Many times, the thought of domestic abuse brings to mind only the physical, but it can take many forms, including emotional, mental, sexual, financial and verbal abuse.
None of them are easy to talk about.
That’s a big part of why Stewart and Cruz believe events like the Domestic Violence Seminar hosted on October 25 at the ALA cafeteria are necessary for those experiencing domestic abuse—so that they know they can come forward, and that the Community is here for them.
At the event, information booths lining the hallway outside the cafeteria had gifts for mental health support and resources for attendees, and a meal was provided by Julio’s Too Mexican restaurant. After dinner, families in attendance were advised that they may take their children from the room at any time if they felt the topic was becoming too upsetting.

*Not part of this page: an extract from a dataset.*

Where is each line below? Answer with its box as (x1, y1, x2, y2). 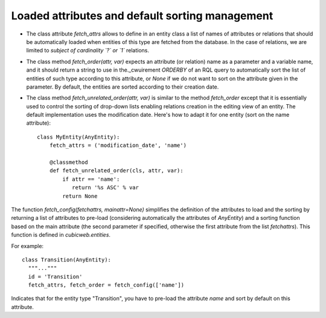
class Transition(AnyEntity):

The seminar was divided into a series of presentations covering the cycle of abuse, the role of power and control in the tactics of abusers, how domestic violence cases are handled from a law enforcement and legal system standpoint, and the experience of domestic violence through the eyes of a child.
The impact of witnessing such traumatic events cannot be overstated when it comes to children. A child who witnesses domestic violence is experiencing a form of child abuse because of the emotional and psychological trauma of witnessing the behavior. When a child sees this, they learn it. Seventy percent of offenders in treatment for domestic violence witnessed it as a child. The statistics are ugly, and they indicate that when children witness domestic abuse, their risk of cognitive and developmental delays increases significantly as well, leading to further challenges that carry on throughout their lives.
Throughout the presentation, there were drawings for prizes including a Pendleton bag and an iPad to hopefully encourage more participants to attend future events.
Though October’s Domestic Violence Awareness Month has come to an end, the work does not. Events like this become opportunities for open discussion, providing a reference point in conversations so that we as a Community can bring the uncomfortable topic of abuse out of silent shame and into a healing light.
Domestic violence survives in silence. Speak up, tell someone.